Ici, ce sont pas moins de deux os qui vont venir perturber les choses. D’abord, en arrivant au pied de la colline, c’est ce brave Cancrelat que nos deux héros aperçoivent dans les rangs d’un détachement confédéré installé là. Un Cancrelat qui devient, au fil des albums, un personnage quasi récurrent, et qui ne manque pas de reconnaître ses ennemis jurés, déguisement ou pas déguisement. Ensuite, après que Blutch et Chesterfield soient quand même parvenus dans le camp de Pendleton, c’est ce pauvre capitaine Stark qui, à son corps défendant, provoque l’ire de Blutch quand celui-ci s’aperçoit que son supérieur attend patiemment la prochaine charge juché sur Arabesque, le cheval du caporal. Le sang de Blutch ne fait qu’un tour, et, oubliant la mission, Chesterfield, Alexander, la guerre et tout autre détail anodin du même genre, décide aussitôt de retourner dans son camp récupérer son cheval. Chesterfield ne pouvant que suivre le mouvement, pour tenter d’arrêter son subordonné, ce qui, du même coup, éveille les soupçons de n’importe quel confédéré normalement constitué. C’est à partir de là que tout part en sucette. As usual ! Mais qu’on se rassure, les canons seront bel et bien détruits, même si Blutch et Chesterfield n’y seront pas pour grand-chose, et Arabesque, à peine Stark aura-t-il commencé à entonner son habituel « CHAAR... », qu’à « GEZ... » elle se sera déjà aplatie des quatre fers au sol. La morale est donc sauve.

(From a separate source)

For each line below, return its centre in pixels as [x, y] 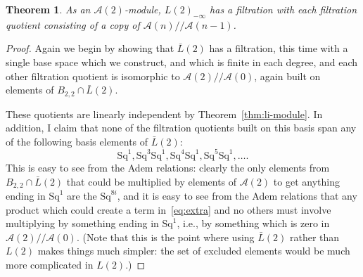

Avec cet album, Lambil et Cauvin respectent à la lettre les trois règles du théâtre classique, les unités de temps, tout se passe en une seule journée, ce qui ne calme pourtant pas les ardeurs d’Alexander, pressé de voir les canons détruits, et qui piaffe d’impatience d’envoyer une énième fois ses troupes à l’assaut, sans attendre de savoir si Blutch et Chesterfield ont réussi la mission ou pas, de lieu, entre la base et le sommet d’une unique colline, et d’action, puisque tous les évènements, coups de théâtre compris, s’enchaînent comme à la parade, jusqu’au dénouement final. Quant à nos deux héros, ils augmentent encore leur collection de déguisements. S’ils avaient déjà enfilé des vêtements de paysans, comme Blutch ici, de mémoire, ils n’avaient pas encore revêtu l’habit de pasteur, même si Chesterfield, dans « El padre », s’était déjà travesti en prêtre catholique. Le jour où un éditeur aura la bonne idée de créer des poupées de papier à l’effigie de Blutch et Chestefield, avec leur garde-robe complète à découper, il y aura de quoi occuper quelques longues soirées d’hiver.